The Campaign Legal Center also argued that deliberations over a pretextual request fell outside the scope of the deliberative process privilege.  The Court curtly dismissed the argument.  It noted that CLC had neither cited a FOIA case recognizing such an exception, nor “advanced a developed argument” for defeating the deliberative process privilege on that basis.  Campaign Legal Center, supra, 34 F.4th at 26. The Court’s analysis on the last point is somewhat superficial. In the second and third posts in this series I will turn to the question the D.C. Circuit resolved so precipitously.

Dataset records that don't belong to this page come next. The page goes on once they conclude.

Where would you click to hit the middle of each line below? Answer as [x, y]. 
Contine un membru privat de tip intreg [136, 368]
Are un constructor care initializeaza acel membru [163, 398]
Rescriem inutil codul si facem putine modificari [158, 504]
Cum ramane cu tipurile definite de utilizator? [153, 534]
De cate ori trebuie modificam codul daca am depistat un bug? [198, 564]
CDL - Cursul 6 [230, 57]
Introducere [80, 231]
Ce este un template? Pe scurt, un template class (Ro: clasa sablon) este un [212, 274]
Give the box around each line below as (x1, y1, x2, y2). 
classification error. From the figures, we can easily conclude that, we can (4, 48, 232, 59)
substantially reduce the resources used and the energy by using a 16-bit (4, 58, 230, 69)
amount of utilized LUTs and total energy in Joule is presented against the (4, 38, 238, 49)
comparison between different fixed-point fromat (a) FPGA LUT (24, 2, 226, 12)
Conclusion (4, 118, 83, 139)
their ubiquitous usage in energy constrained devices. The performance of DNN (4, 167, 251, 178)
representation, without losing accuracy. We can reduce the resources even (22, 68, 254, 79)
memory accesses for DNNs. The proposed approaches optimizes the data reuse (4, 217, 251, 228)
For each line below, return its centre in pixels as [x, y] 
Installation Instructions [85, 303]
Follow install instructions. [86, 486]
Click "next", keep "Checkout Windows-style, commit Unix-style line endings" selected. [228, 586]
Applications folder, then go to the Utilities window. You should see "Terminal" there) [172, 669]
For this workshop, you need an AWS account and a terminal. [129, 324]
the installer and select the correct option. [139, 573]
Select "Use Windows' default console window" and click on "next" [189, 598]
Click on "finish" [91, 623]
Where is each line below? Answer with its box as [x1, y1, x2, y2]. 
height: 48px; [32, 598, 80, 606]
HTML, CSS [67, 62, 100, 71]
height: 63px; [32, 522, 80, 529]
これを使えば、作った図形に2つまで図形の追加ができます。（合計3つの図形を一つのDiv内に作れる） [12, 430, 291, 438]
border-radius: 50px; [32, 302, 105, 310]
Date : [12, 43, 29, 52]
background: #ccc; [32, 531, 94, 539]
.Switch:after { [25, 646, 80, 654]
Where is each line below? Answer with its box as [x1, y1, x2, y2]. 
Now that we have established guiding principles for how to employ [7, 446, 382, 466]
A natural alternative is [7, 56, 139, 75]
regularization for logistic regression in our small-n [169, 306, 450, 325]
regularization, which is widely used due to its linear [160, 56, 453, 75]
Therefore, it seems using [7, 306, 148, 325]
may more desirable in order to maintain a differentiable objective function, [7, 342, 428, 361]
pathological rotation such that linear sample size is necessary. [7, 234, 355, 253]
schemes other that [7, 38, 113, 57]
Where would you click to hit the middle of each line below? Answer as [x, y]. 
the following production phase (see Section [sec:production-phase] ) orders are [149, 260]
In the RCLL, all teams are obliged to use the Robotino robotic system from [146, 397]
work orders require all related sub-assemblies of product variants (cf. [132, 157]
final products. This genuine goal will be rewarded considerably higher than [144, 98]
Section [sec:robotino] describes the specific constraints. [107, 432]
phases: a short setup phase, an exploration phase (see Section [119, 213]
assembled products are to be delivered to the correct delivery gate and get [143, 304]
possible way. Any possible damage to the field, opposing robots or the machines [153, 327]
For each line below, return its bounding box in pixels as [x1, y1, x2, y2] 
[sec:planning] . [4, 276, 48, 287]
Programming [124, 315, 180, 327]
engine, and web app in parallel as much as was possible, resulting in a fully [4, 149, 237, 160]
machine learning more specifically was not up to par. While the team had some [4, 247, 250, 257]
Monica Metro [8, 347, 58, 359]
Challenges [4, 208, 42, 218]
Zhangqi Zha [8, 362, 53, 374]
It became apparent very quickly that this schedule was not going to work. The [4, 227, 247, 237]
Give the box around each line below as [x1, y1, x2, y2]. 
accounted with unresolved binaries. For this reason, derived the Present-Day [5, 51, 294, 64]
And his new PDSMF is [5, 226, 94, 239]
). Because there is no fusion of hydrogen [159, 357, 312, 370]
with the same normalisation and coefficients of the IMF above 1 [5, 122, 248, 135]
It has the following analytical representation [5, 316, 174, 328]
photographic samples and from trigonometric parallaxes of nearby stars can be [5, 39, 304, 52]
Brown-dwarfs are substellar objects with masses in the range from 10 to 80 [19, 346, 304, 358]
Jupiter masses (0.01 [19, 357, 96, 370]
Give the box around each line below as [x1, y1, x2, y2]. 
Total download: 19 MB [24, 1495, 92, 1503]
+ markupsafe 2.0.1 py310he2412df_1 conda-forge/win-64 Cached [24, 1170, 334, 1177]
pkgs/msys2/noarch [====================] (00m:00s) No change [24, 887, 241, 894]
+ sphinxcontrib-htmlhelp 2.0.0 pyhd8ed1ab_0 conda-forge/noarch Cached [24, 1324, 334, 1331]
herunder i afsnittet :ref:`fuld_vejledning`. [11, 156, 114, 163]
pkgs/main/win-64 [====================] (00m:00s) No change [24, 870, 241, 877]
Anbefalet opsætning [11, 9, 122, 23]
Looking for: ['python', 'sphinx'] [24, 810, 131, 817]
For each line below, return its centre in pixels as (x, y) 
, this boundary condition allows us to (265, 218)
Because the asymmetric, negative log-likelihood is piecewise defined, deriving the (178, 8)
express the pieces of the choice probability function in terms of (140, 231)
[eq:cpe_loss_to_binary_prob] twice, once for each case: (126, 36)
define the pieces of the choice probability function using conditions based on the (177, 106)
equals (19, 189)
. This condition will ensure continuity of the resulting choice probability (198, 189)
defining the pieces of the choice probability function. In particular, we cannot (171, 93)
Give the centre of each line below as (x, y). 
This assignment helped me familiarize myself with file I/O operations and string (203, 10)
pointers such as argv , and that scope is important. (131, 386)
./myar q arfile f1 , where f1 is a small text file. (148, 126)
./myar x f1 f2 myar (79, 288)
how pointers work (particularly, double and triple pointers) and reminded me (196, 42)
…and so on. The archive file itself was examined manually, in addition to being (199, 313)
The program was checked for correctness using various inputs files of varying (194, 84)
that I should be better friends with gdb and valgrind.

[1] I discussed two potential motives for the Secretary’s push to add the citizenship question: (1) a desire for partisan political gain, by enhancing the representation of “red” states and Republican-leaning communities, and (2) a desire to diminish the representation of “Latino, Asian-American, Arab-American communities, as well as immigrant communities of color generally.”  Citizenship and the Census: State of New York v. U.S. Department of Commerce (Round One)(Part IV)(August 22, 2018). In that post I sought to assess the legal implications of making the citizenship question decision based on such motivations. 

[2] The Department of Commerce had helpfully arranged for an outside advisor to provide a draft of the letter for DOJ.  Campaign Legal Center, supra, 34 F.4th at 20, 25.

[3] In Legislative History Without Legislative Intent, I argue that the government has a duty to explain the directives it issues, grounding the obligation in the relationship between citizens and the government and the respect due those affected by the government directive.  I primarily focus on the obligation of legislative bodies to explain statutes, not merely enact them, and its implications for statutory interpretations, namely the legitimacy of referencing legislature’s “public justifications” of the statutes they enact.  Such “public justifications often encompass portions of the statute’s legislative history.

[4] Id. at 21.  The Department also invoked the privacy exemption, exemption 6, with regard to some documents. Id. at 21 & n.3.

[5] The other critical requirement is that the communications the agency seeks to withhold be “deliberative.”